What this task involves » The task requires restating, word for word, the lines of the entries below from the one containing "--migrate-interfaces for this (143, 1445)" through the final one, both included.

Records drawn from a dataset
::::
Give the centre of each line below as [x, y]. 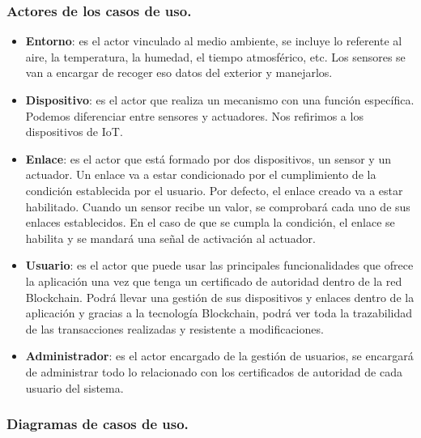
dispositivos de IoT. [74, 132]
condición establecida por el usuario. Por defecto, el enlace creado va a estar [214, 190]
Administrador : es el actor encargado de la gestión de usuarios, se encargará [219, 356]
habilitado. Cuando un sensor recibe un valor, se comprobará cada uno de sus [218, 206]
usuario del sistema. [74, 387]
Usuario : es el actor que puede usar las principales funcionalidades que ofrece [219, 265]
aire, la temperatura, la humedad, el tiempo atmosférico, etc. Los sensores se [215, 56]
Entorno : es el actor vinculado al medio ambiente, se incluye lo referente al [214, 41]
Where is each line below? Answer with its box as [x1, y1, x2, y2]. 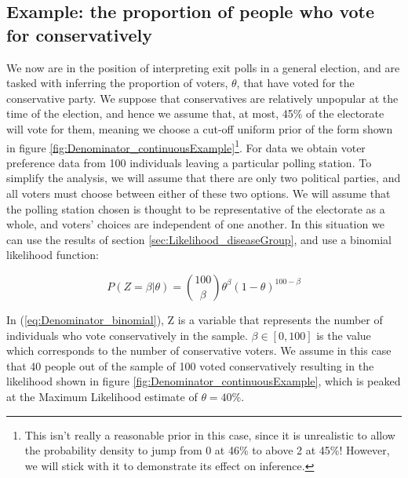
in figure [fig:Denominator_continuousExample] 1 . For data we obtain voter [6, 137, 366, 155]
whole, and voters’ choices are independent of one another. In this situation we [6, 216, 384, 232]
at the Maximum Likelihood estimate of [6, 388, 198, 404]
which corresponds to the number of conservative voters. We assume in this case [6, 342, 392, 359]
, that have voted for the [236, 75, 355, 91]
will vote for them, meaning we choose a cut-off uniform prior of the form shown [6, 120, 393, 137]
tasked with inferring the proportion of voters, [6, 75, 228, 91]
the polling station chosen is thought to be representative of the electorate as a [6, 200, 385, 217]
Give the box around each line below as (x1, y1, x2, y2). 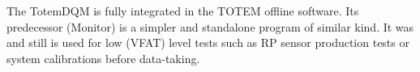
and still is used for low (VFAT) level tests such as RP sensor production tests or (6, 34, 409, 51)
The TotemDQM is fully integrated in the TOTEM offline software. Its (6, 2, 359, 19)
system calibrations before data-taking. (6, 49, 200, 66)
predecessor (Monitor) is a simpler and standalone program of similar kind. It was (6, 18, 414, 35)
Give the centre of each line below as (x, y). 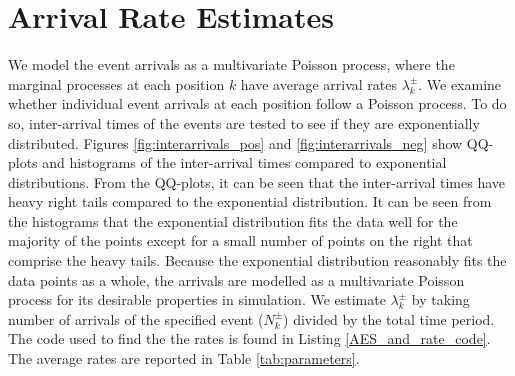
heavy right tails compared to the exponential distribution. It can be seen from (250, 201)
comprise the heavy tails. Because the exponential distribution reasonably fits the (257, 260)
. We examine (460, 83)
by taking (440, 299)
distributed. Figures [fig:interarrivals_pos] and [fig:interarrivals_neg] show (235, 142)
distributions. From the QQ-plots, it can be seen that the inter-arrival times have (256, 181)
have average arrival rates (318, 83)
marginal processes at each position (116, 83)
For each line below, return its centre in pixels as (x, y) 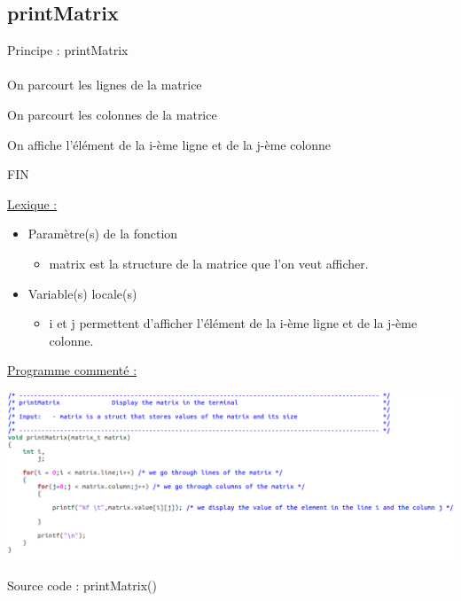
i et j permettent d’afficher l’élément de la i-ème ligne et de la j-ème (233, 323)
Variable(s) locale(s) (82, 293)
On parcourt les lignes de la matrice (105, 85)
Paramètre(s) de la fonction (103, 234)
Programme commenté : (72, 370)
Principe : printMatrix (68, 50)
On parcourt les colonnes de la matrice (112, 114)
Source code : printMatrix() (82, 585)
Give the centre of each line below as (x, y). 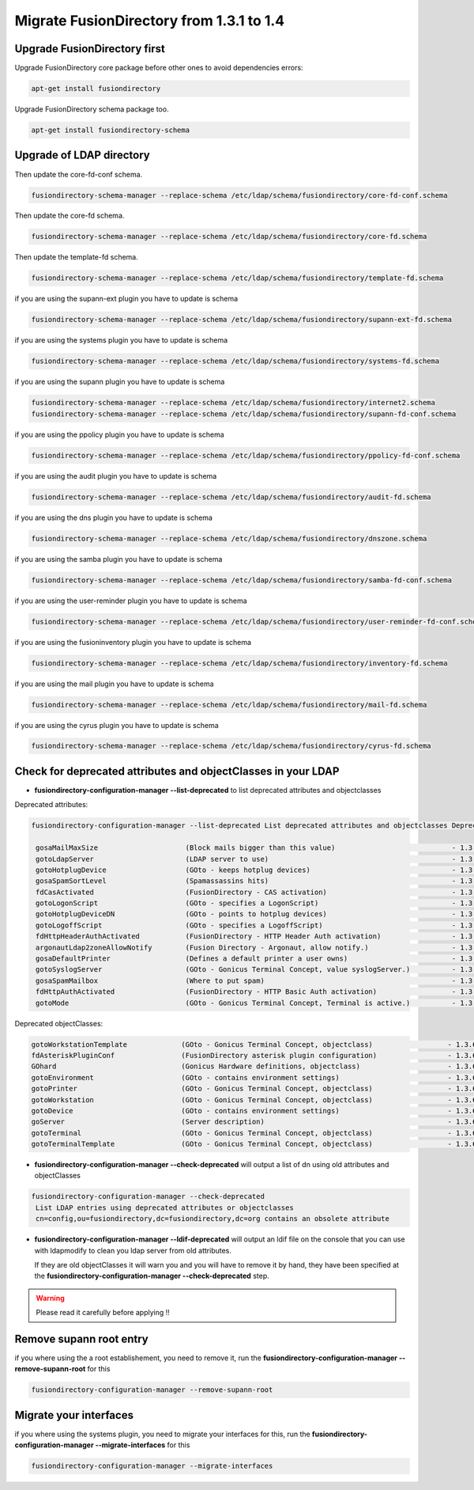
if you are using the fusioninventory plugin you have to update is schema (133, 642)
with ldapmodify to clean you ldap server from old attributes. (133, 1250)
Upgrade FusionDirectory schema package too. (92, 109)
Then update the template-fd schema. (76, 257)
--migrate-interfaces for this (143, 1445)
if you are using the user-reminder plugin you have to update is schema (131, 601)
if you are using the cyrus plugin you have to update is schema (117, 725)
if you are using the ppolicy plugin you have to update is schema (119, 434)
::::
Answer to this task »
--migrate-interfaces for this (143, 1445)
if you are using the user-reminder plugin you have to update is schema (131, 601)
if you are using the cyrus plugin you have to update is schema (117, 725)
if you are using the ppolicy plugin you have to update is schema (119, 434)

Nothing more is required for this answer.